[Collected data]
● ● ●

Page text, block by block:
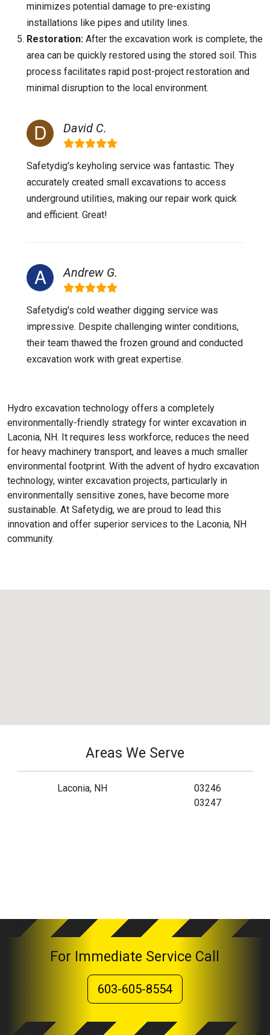
minimizes potential damage to pre-existing
installations like pipes and utility lines.
Restoration: After the excavation work is complete, the
area can be quickly restored using the stored soil. This
process facilitates rapid post-project restoration and
minimal disruption to the local environment.
David C.
Safetydig's keyholing service was fantastic. They
accurately created small excavations to access
underground utilities, making our repair work quick
and efficient. Great!
Andrew G.
Safetydig's cold weather digging service was
impressive. Despite challenging winter conditions,
their team thawed the frozen ground and conducted
excavation work with great expertise.
Hydro excavation technology offers a completely
environmentally-friendly strategy for winter excavation in
Laconia, NH. It requires less workforce, reduces the need
for heavy machinery transport, and leaves a much smaller
environmental footprint. With the advent of hydro excavation
technology, winter excavation projects, particularly in
environmentally sensitive zones, have become more
sustainable. At Safetydig, we are proud to lead this
innovation and offer superior services to the Laconia, NH
community.
Areas We Serve
Laconia, NH
03246
03247
For Immediate Service Call
603-605-8554
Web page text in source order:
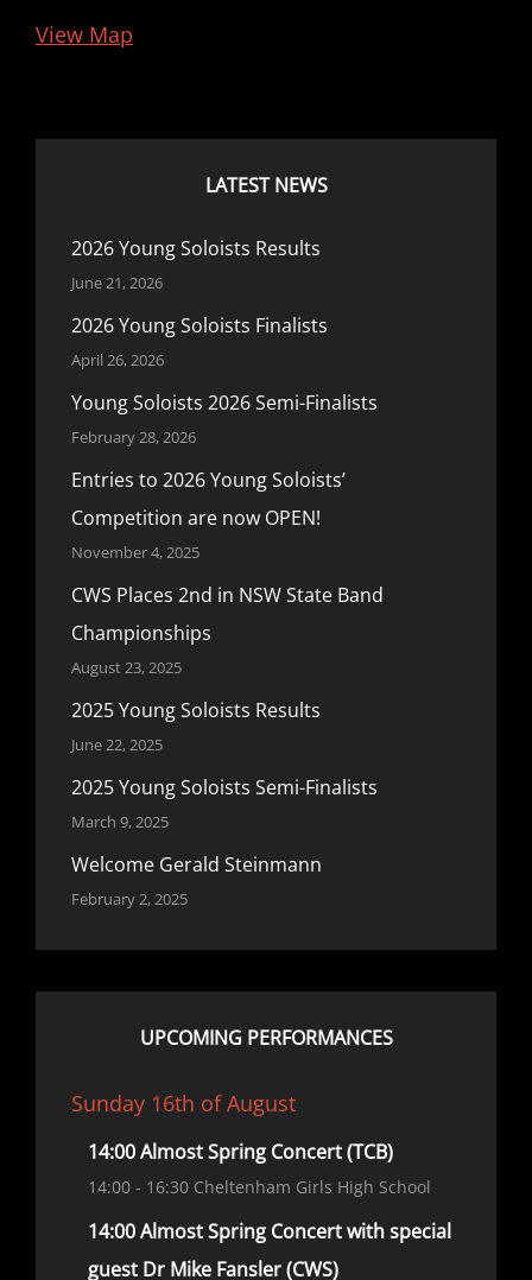
View Map
LATEST NEWS
2026 Young Soloists Results
June 21, 2026
2026 Young Soloists Finalists
April 26, 2026
Young Soloists 2026 Semi-Finalists
February 28, 2026
Entries to 2026 Young Soloists’
Competition are now OPEN!
November 4, 2025
CWS Places 2nd in NSW State Band
Championships
August 23, 2025
2025 Young Soloists Results
June 22, 2025
2025 Young Soloists Semi-Finalists
March 9, 2025
Welcome Gerald Steinmann
February 2, 2025
UPCOMING PERFORMANCES
Sunday 16th of August
14:00 Almost Spring Concert (TCB)
14:00 - 16:30 Cheltenham Girls High School
14:00 Almost Spring Concert with special
guest Dr Mike Fansler (CWS)

● ● ●

**TASK STATEMENT**. Retype exactly. Start at the line with "2025 Young Soloists Results" and stop at the last line of the data.

**REPLY TO THE TASK**.
2025 Young Soloists Results
June 22, 2025
2025 Young Soloists Semi-Finalists
March 9, 2025
Welcome Gerald Steinmann
February 2, 2025
UPCOMING PERFORMANCES
Sunday 16th of August
14:00 Almost Spring Concert (TCB)
14:00 - 16:30 Cheltenham Girls High School
14:00 Almost Spring Concert with special
guest Dr Mike Fansler (CWS)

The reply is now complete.